━━━━━ AVAILABLE DATA ━━━━━

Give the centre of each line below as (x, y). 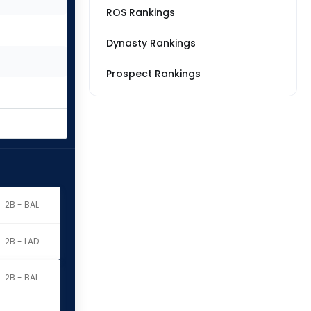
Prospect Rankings (153, 74)
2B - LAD (22, 241)
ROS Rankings (141, 12)
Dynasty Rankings (151, 43)
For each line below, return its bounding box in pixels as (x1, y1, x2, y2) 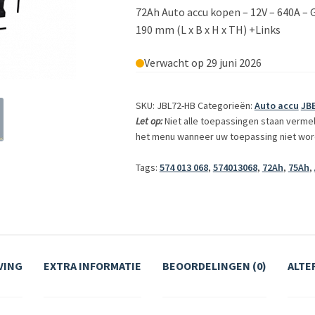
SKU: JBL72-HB (135, 99, 195, 112)
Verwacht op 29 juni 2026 (143, 56, 262, 70)
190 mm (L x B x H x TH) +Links (135, 22, 281, 37)
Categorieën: (195, 99, 255, 112)
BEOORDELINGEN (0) (162, 259, 266, 274)
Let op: (135, 115, 165, 128)
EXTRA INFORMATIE (44, 259, 141, 274)
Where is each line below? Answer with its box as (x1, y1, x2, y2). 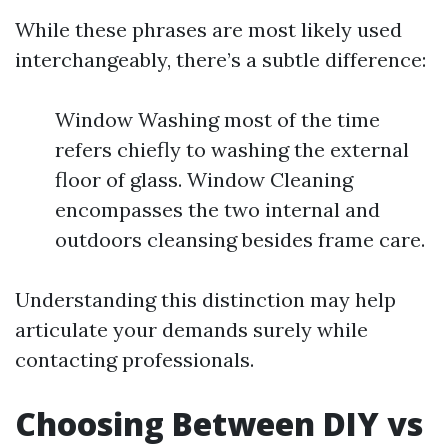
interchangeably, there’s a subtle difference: (15, 47, 426, 72)
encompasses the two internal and (55, 197, 380, 222)
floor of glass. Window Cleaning (55, 167, 353, 192)
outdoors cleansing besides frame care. (55, 227, 425, 252)
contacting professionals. (15, 347, 254, 372)
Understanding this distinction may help (15, 287, 396, 312)
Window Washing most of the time (55, 107, 380, 132)
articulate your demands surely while (15, 317, 368, 342)
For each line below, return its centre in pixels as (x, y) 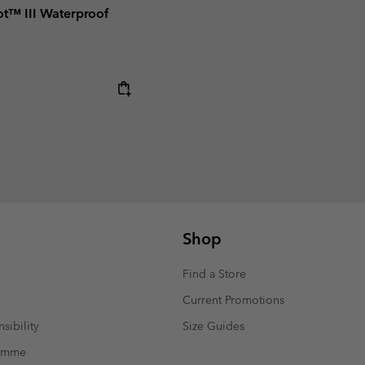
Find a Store (214, 274)
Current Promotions (233, 300)
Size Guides (213, 326)
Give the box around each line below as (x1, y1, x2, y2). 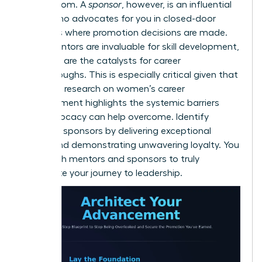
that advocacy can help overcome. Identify (22, 112, 209, 122)
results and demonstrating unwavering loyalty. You (22, 140, 239, 150)
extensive (22, 84, 64, 94)
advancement (22, 98, 83, 108)
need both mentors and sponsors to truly (22, 154, 199, 164)
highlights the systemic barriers (83, 98, 219, 108)
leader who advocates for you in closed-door (22, 13, 216, 23)
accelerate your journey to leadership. (22, 168, 182, 178)
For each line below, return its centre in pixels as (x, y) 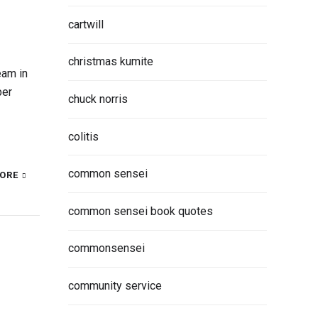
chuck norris (98, 99)
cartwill (86, 24)
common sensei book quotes (141, 211)
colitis (83, 136)
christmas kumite (111, 62)
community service (115, 286)
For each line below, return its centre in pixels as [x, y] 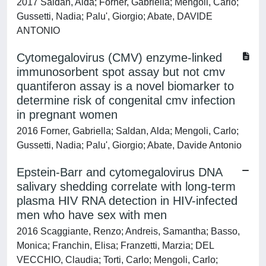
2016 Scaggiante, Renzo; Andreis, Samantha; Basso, [128, 231]
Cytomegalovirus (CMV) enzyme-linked [119, 58]
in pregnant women [67, 115]
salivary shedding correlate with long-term [126, 186]
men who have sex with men [92, 215]
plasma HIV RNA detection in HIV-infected [127, 201]
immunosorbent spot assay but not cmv [121, 72]
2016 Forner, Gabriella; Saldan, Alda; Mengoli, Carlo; [128, 131]
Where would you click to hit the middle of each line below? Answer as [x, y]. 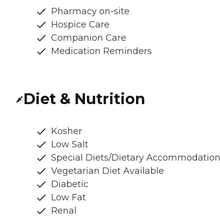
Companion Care [89, 38]
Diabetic [70, 184]
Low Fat [69, 198]
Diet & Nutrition [84, 99]
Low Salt [70, 145]
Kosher [67, 131]
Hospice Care [80, 25]
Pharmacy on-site [90, 12]
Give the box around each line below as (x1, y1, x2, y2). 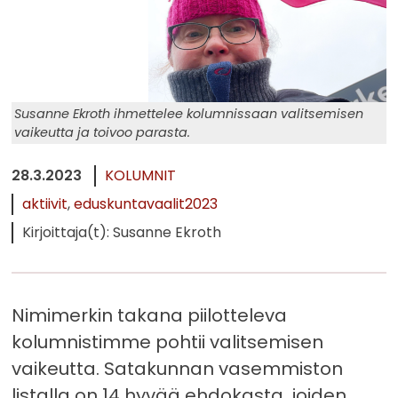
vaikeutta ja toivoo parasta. (13, 123, 190, 141)
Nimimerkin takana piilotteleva (12, 303, 288, 329)
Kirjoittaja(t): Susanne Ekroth (22, 222, 222, 243)
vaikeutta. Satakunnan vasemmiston (12, 356, 344, 382)
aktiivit (22, 194, 68, 215)
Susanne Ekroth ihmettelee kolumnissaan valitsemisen (13, 104, 363, 123)
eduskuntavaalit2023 (74, 194, 219, 215)
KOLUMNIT (105, 165, 177, 187)
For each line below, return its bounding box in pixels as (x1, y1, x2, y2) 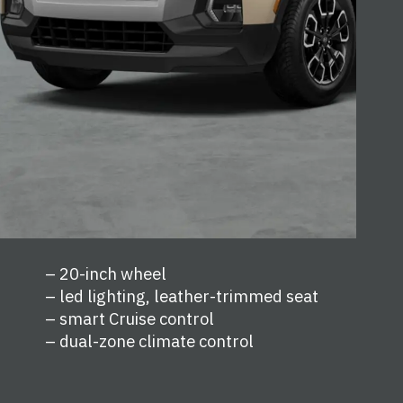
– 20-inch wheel (45, 263, 167, 285)
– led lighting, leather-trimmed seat (45, 285, 319, 308)
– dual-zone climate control (45, 330, 255, 353)
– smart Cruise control (45, 308, 215, 330)
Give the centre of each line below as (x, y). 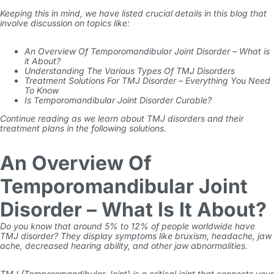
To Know (42, 90)
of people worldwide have (202, 226)
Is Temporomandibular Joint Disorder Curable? (118, 100)
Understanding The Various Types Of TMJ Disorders (130, 71)
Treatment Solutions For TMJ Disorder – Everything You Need (147, 80)
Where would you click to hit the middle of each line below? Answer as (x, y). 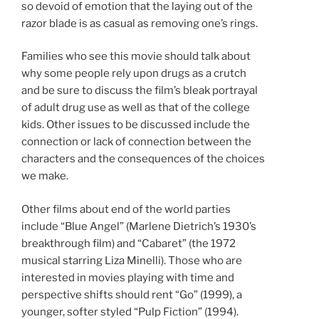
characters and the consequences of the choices (143, 159)
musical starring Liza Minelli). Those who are (132, 260)
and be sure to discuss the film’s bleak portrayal (140, 91)
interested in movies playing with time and (128, 277)
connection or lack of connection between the (136, 142)
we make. (45, 176)
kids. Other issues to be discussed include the (136, 125)
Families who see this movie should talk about (136, 57)
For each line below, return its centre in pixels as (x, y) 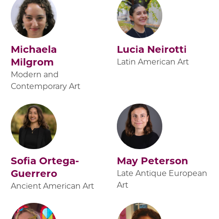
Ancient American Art (53, 186)
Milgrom (33, 62)
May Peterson (153, 161)
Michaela (34, 50)
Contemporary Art (46, 87)
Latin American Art (153, 62)
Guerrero (34, 173)
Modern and (35, 75)
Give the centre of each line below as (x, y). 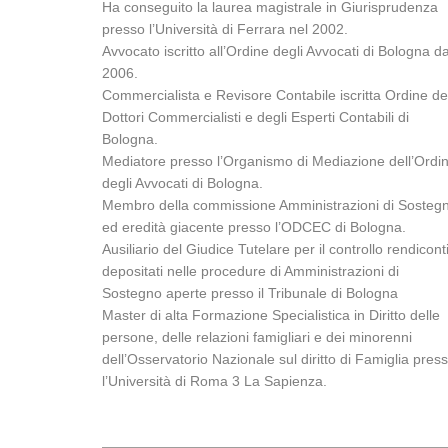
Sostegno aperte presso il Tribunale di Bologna (250, 293)
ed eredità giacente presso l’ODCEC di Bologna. (254, 227)
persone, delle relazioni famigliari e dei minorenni (257, 337)
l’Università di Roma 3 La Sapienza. (214, 381)
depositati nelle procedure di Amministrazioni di (250, 271)
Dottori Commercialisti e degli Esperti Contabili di (255, 117)
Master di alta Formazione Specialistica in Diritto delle (271, 315)
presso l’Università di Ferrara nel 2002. (225, 29)
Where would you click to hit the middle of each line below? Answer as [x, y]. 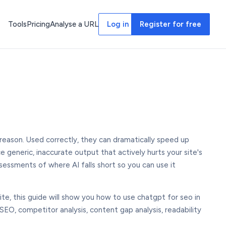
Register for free [171, 24]
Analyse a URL [74, 24]
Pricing [38, 24]
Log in [118, 24]
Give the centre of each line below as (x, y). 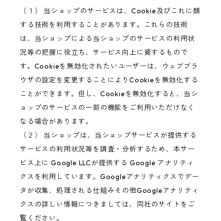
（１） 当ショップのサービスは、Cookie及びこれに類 (110, 11)
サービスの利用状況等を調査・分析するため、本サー (108, 149)
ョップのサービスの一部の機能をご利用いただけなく (108, 108)
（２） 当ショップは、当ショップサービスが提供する (108, 135)
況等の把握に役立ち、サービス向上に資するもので (104, 53)
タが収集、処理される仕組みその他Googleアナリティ (110, 191)
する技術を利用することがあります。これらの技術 (104, 25)
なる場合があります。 (56, 122)
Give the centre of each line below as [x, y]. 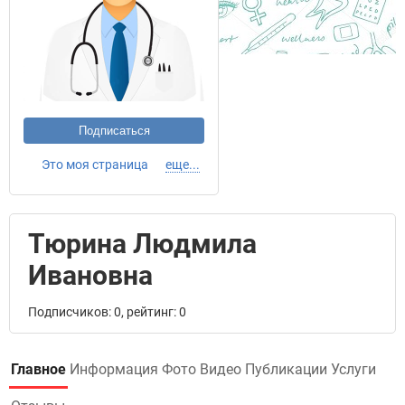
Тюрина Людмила [142, 244]
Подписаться [114, 131]
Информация [114, 369]
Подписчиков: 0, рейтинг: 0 [107, 312]
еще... [183, 165]
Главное [38, 369]
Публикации [286, 369]
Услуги [353, 369]
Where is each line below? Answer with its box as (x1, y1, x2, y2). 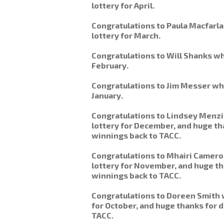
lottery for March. (91, 30, 160, 40)
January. (91, 90, 123, 100)
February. (91, 60, 128, 70)
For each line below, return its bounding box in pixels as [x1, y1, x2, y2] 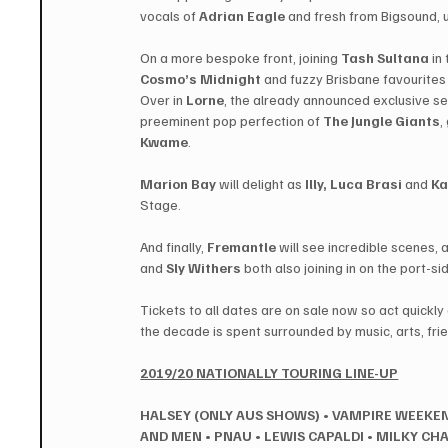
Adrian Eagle [199, 7, 286, 25]
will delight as [216, 175, 306, 193]
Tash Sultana [341, 49, 430, 67]
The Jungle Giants [323, 112, 441, 130]
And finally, [140, 238, 208, 256]
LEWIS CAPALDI [264, 427, 365, 445]
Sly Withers [166, 259, 242, 277]
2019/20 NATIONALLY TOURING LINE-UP [140, 364, 399, 382]
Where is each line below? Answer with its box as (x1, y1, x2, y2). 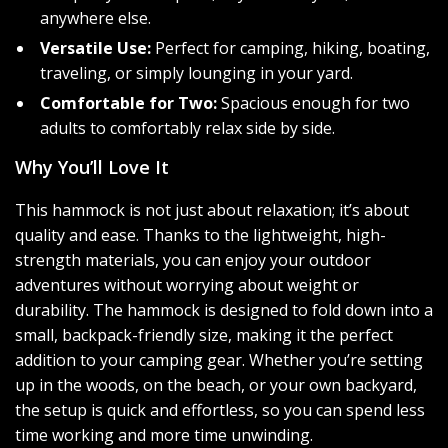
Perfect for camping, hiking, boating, (151, 37, 430, 59)
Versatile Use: (40, 37, 151, 59)
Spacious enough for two (217, 92, 410, 114)
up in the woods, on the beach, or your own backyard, (15, 374, 417, 396)
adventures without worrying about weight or (15, 274, 359, 296)
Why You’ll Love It (15, 155, 169, 179)
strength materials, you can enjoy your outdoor (15, 249, 371, 271)
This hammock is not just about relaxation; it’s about (15, 199, 409, 221)
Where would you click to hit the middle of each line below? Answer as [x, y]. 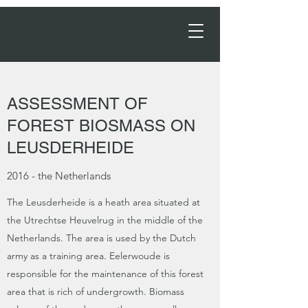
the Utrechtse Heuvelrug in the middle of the [105, 220]
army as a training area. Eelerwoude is [88, 256]
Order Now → [93, 33]
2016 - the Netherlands [59, 176]
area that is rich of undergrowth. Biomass [96, 291]
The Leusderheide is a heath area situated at [103, 202]
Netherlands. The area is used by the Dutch [101, 238]
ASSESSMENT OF [77, 103]
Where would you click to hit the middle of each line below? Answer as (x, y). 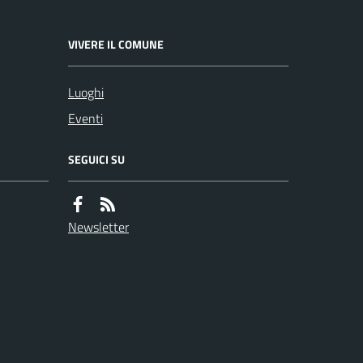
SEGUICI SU (96, 159)
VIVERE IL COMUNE (116, 44)
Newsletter (98, 227)
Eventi (85, 118)
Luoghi (86, 92)
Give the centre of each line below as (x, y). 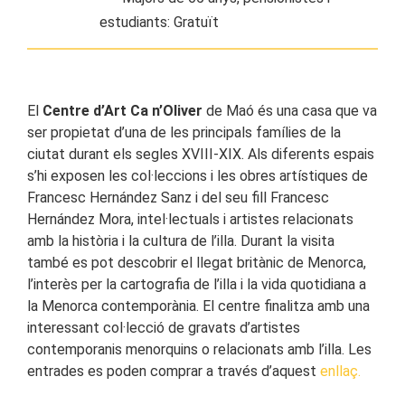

━━━━━

PROBLEM DETAILS:
In the entries above, find every line holding the word "delle" and copy it out.

RESPONSE FOR THIS EXERCISE:
persone, delle relazioni famigliari e dei minorenni (257, 337)
Master di alta Formazione Specialistica in Diritto delle (271, 315)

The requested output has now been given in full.